GIS in Hawaii
A digital version of the state
(page 1 of 3)
For large landowners, like Kamehameha Schools,
“Past is prologue.”
– William Shakespeare
Darrell Hamamura punches his code into a keypad, pulls open the door to the vault and steps back into the past.
As the land information systems manager for Kamehameha Schools, he tracks the endowment’s vast real estate holdings, more than 365,000 acres of industrial land, retail property, farmland and extensive conservation lands. In the past, that meant poring over some of the thousands of historic documents stored in cabinets along both sides of the vault: titles, deeds and easements; leases and permits; maps and surveys; old photographs and correspondence – the oldest dating back more than 100 years.
Nowadays, Hamamura spends less time in the vault. His work, and the work of many other land planners, developers, architects and others in Hawaii, has become more dependent on a technology called geographic information systems, or GIS. Traditionally, if you wanted to know who owned neighboring parcels, the exact location of underground utilities, or the boundaries of zoning districts, it meant finding the information on a paper map or document in the Kamehameha Schools vault, at the Bureau of Conveyances or in a similar storage room. It was a slow, laborious process. Now, almost all these documents are available from a computer. Not only that, they can be combined with some of the thousands of publicly available maps and databases to help answer complex questions: Is this building in the flood plane? How many people of Hawaiian ancestry live within a 15-minute drive? How much acreage was burned in a recent wildfire? GIS makes all that possible.
It’s not just that GIS speeds up the work of planners, engineers and architects, although it certainly does that. And it’s not simply having more information available, although GIS does that, too. It’s that GIS provides users with a deeper, more intuitive insight into the world around them. To borrow a phrase from the industry, GIS helps decision makers make better decisions.
The vault at the Kamehameha Schools’ land information
“Any sufficiently advanced technology is indistinguishable from magic”
– Arthur C. Clark
GIS systems are a way to store, manipulate and display geospatial information on a computer. That sounds arcane, but if you’ve ever used a service like Google Maps, you’ve worked with a simple GIS. More complicated systems, like ESRI’s ArcDesktop and ArcServer programs, which are used by KSBE, include more data and more sophisticated analytical tools. (Several companies produce GIS software, but the industry is dominated by ESRI.) Indeed, “geospatial information” really just means any data that can be tied to a particular location on a map. This includes obvious things, like addresses and regions, but it also means anything related to that address or region: demographics of the residents, types of land use, elevation, vegetation and much more. In fact, almost all data has some geographic component.
Typically, GIS data is grouped in “layers,” maps of related information that can be laid on top of one another so the user can visualize the relationship between different datasets. This is the real power of GIS. Maps are a powerfully intuitive way to explain and analyze information. Perhaps the best and most useful local example is the City and County of Honolulu’s GIS service at gis.HiCentral.com, which is hosted on the web by the Honolulu Board of Realtors.

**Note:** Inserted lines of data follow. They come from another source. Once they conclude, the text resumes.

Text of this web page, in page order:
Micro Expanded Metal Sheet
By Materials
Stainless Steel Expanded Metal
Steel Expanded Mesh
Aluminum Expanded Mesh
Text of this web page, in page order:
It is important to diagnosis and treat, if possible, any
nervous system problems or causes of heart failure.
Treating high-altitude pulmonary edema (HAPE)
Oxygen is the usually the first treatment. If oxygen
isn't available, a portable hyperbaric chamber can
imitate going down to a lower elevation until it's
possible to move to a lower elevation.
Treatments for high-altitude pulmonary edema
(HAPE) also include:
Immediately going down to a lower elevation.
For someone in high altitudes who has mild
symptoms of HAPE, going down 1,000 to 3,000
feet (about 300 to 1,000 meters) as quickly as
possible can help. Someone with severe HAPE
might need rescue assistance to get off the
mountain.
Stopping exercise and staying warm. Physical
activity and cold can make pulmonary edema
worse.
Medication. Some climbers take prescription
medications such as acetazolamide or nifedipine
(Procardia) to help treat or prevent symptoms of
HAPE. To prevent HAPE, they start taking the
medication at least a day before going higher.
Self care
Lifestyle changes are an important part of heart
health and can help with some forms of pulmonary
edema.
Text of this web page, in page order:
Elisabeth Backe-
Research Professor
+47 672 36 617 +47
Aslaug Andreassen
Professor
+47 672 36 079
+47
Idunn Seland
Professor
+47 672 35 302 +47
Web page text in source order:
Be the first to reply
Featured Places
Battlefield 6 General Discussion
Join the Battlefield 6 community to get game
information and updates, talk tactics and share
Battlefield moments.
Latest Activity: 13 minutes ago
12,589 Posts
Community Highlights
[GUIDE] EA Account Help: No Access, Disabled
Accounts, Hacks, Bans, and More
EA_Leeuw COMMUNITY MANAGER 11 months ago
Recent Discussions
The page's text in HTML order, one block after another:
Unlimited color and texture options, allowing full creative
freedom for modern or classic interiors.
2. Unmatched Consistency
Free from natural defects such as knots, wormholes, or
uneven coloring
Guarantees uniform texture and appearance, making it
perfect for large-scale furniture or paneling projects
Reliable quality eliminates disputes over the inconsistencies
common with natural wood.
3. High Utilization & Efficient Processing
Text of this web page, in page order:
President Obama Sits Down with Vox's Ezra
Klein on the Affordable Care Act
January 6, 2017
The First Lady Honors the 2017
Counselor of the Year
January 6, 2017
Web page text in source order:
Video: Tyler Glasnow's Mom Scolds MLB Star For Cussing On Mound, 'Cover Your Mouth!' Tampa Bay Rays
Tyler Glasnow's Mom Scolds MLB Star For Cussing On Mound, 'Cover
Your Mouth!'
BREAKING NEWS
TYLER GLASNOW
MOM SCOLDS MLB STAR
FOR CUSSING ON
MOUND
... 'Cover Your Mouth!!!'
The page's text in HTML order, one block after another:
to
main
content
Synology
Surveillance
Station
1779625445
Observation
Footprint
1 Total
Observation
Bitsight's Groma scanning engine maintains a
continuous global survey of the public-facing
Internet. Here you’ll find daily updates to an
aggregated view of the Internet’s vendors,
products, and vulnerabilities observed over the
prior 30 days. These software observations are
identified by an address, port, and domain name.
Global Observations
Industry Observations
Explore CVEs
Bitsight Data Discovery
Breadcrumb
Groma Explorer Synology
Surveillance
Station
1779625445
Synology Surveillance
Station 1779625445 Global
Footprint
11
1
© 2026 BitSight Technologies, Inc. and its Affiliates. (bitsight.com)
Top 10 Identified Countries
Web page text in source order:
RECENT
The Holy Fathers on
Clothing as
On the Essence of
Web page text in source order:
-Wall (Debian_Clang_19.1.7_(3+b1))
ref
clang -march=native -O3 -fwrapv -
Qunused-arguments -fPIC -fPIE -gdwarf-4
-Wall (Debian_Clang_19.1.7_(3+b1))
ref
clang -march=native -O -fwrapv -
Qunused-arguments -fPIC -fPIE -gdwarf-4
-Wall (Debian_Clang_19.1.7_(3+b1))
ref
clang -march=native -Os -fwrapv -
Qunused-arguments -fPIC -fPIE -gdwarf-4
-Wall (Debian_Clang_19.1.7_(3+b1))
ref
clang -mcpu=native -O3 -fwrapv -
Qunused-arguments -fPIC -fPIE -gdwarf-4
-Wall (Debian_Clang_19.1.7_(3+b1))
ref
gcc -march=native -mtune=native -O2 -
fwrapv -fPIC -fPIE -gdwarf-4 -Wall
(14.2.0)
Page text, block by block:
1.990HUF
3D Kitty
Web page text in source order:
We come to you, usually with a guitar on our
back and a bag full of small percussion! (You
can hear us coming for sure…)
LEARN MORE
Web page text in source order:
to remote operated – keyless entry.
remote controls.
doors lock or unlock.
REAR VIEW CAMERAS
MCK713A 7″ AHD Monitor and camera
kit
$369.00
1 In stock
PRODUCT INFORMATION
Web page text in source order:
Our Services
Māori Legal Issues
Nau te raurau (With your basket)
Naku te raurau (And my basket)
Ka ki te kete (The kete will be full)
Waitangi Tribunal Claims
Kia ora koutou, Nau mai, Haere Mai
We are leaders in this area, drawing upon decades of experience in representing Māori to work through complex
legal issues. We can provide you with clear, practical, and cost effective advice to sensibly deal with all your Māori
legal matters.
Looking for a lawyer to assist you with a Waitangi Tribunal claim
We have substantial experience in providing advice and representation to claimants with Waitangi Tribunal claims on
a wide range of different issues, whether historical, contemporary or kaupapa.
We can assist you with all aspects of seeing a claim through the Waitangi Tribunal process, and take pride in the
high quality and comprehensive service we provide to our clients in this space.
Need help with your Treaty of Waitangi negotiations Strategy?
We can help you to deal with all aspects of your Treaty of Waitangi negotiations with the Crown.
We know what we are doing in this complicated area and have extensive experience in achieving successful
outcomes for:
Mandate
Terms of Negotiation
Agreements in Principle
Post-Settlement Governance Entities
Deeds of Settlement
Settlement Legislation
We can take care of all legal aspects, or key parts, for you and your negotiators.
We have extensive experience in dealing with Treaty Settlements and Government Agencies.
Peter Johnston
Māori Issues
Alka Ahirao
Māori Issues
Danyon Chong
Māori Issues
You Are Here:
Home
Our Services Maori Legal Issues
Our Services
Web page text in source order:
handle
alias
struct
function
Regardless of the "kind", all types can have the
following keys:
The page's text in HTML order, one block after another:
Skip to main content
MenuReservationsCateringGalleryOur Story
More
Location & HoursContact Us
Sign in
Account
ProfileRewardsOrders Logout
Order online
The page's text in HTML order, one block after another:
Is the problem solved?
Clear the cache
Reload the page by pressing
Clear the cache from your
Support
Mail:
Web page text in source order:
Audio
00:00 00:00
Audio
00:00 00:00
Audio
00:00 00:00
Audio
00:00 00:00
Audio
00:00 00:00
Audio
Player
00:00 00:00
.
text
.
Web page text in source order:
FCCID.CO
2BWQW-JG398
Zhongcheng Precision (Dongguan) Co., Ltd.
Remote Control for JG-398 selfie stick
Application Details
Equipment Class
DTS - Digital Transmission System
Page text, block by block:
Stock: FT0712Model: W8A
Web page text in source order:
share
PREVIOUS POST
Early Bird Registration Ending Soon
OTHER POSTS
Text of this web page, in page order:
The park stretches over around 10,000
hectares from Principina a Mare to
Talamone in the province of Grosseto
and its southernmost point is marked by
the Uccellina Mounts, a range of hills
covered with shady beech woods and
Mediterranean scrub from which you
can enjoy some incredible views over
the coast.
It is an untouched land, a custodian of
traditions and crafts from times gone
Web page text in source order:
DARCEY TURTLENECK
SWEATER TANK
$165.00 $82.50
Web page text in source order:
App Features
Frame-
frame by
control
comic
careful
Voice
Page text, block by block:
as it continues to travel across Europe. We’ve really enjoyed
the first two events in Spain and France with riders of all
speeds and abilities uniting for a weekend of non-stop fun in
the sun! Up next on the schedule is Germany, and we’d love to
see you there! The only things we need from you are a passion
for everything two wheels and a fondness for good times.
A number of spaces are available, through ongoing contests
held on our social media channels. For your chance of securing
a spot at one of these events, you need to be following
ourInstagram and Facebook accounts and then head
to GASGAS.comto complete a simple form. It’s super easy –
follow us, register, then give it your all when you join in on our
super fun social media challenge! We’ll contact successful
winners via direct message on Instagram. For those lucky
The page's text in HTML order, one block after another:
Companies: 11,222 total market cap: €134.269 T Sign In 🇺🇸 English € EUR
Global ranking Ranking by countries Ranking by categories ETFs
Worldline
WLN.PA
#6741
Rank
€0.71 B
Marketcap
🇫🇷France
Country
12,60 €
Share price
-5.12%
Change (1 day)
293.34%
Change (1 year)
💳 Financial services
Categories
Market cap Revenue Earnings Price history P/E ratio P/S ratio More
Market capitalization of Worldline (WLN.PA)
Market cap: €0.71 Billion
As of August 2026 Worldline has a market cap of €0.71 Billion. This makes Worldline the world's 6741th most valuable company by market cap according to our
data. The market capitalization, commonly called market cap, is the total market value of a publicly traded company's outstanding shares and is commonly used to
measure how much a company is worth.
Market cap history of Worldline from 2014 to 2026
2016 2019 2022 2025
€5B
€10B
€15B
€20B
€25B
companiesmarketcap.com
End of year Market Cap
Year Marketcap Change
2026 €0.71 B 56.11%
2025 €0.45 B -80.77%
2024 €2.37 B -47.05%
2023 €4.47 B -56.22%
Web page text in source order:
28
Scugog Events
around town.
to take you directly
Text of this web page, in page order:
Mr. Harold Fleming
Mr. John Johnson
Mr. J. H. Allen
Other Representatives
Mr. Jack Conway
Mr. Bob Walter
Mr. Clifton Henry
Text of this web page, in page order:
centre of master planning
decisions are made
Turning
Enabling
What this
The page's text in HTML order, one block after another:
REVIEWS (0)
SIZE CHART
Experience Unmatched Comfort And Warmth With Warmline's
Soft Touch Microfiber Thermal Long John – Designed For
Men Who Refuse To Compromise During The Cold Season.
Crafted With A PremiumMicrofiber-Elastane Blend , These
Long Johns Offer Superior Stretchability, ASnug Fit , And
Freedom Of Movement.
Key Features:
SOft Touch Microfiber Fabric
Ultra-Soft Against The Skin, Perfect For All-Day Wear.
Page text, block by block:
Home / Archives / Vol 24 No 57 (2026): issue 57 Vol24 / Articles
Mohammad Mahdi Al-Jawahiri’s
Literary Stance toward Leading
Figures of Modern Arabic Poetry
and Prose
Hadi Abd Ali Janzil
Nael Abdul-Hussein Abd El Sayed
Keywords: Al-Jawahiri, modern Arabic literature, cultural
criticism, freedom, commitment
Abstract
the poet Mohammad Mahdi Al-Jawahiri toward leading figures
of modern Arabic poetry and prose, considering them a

Among municipalities, Honolulu is actually in the vanguard of this new technology and much of the credit goes to Ken Schmidt, GIS coordinator for Honolulu’s Department of Planning. For his part, Schmidt attributes the quality of the city’s program to decisions made by his predecessors.
“Honolulu is really one of the earliest adopters of GIS technology at a local-government level,” he says, “especially for a municipality of this size. When you purchase ESRI’s ArcGIS software product, you get assigned a customer number. Honolulu is customer No. 279. Now they’re up to five or six digits in terms of customer numbers.”
Schmidt also credits the city’s decision in 1996 to integrate all departments. “They recognized the importance of having it as an enterprise system. It wasn’t being developed for one particular program or department; it was intended to support all the different services that the city government provides. That was pretty cutting edge back then.” It also ended up saving money and eliminating duplicated efforts.
Like most municipal GIS systems, Honolulu’s is largely about land use. “For a lot of what we put out,” Schmidt says, “our primary focus was parcel and zoning information, along with other base-map information. Common base-map information includes streets, parcels, building outlines, topography and anything that may have a regulatory influence on a particular property, such as flood zones and zoning designations like special management areas.” All these databases are available directly from the county’s TMK maps. It’s also possible to link to outside sources, like Bing Maps or Google Street View.
With so many flashy programs on the Internet, it’s easy to underestimate an information-rich resource like gis.HiCentral.com. “The big difference between Bing Maps or Google and what the city is producing is the data,” says John Higuchi, program manager for BEI Consulting, which developed Honolulu’s system. The advanced map on gis.HiCentral.com has more than 70 map layers. “The city is the holder of the data. They know where the manholes are; they have the data behind all the parcels and properties; they know the permit information; they know the utilities that are underground. All that information is given to them. Bing and Google don’t have that information, so they’re more directional – how do I get from one address to another.”